What is expected: Beneath this line are the data; copy exactly the part of them that opens with the line containing "Su ve Rüzgar Geçirmezlik" and closes with the line containing "ve polar ürünler sunar. Ayrıca Decathlon'un", and only that part.

Dataset records
^^^^

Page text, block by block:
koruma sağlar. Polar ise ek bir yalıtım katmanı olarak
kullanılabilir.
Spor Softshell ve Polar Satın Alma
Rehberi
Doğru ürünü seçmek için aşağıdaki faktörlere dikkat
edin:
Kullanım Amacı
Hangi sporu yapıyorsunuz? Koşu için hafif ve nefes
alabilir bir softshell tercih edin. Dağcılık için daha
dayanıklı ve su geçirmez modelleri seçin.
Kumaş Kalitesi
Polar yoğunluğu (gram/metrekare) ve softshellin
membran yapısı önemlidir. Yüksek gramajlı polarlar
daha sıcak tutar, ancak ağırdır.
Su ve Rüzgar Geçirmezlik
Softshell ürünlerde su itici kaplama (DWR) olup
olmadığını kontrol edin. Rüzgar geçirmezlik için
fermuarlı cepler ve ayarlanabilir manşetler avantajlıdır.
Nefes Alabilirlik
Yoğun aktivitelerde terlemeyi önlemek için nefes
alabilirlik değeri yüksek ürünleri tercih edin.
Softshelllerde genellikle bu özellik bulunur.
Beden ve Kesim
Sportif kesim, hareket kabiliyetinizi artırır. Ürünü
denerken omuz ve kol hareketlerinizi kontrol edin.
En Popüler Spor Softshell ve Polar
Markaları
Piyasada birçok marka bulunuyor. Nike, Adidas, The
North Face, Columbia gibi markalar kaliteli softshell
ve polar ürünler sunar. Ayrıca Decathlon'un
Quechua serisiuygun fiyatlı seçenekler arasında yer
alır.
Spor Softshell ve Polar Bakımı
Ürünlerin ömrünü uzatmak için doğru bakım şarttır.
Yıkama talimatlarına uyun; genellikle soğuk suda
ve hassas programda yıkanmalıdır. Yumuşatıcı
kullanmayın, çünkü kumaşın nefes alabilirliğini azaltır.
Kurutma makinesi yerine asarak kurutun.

^^^^

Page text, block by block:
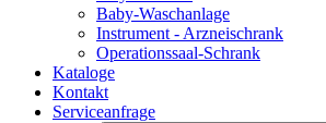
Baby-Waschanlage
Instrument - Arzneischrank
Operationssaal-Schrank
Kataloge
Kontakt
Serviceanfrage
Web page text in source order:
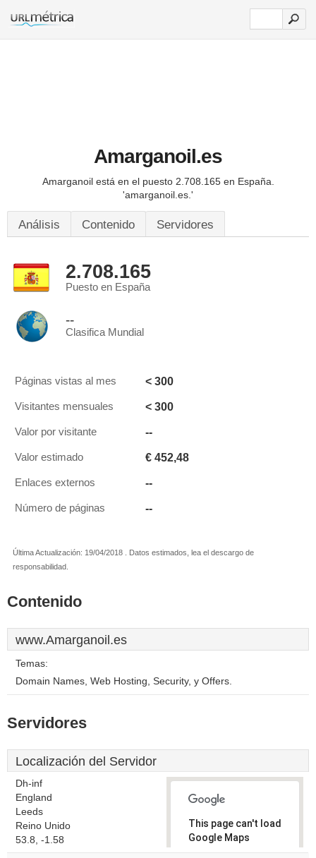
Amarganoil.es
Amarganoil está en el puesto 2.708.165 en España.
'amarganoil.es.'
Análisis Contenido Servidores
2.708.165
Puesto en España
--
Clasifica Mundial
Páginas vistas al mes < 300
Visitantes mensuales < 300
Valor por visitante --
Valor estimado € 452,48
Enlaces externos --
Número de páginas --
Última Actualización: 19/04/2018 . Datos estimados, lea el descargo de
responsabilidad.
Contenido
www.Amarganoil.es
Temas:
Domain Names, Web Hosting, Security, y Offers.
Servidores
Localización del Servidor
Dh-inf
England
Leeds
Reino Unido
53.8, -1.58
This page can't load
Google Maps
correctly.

^^^^

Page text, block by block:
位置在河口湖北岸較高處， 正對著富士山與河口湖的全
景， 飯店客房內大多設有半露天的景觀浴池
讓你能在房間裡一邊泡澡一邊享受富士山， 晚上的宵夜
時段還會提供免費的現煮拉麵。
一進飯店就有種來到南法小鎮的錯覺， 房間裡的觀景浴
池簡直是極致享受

^^^^

Answer box:
Su ve Rüzgar Geçirmezlik
Softshell ürünlerde su itici kaplama (DWR) olup
olmadığını kontrol edin. Rüzgar geçirmezlik için
fermuarlı cepler ve ayarlanabilir manşetler avantajlıdır.
Nefes Alabilirlik
Yoğun aktivitelerde terlemeyi önlemek için nefes
alabilirlik değeri yüksek ürünleri tercih edin.
Softshelllerde genellikle bu özellik bulunur.
Beden ve Kesim
Sportif kesim, hareket kabiliyetinizi artırır. Ürünü
denerken omuz ve kol hareketlerinizi kontrol edin.
En Popüler Spor Softshell ve Polar
Markaları
Piyasada birçok marka bulunuyor. Nike, Adidas, The
North Face, Columbia gibi markalar kaliteli softshell
ve polar ürünler sunar. Ayrıca Decathlon'un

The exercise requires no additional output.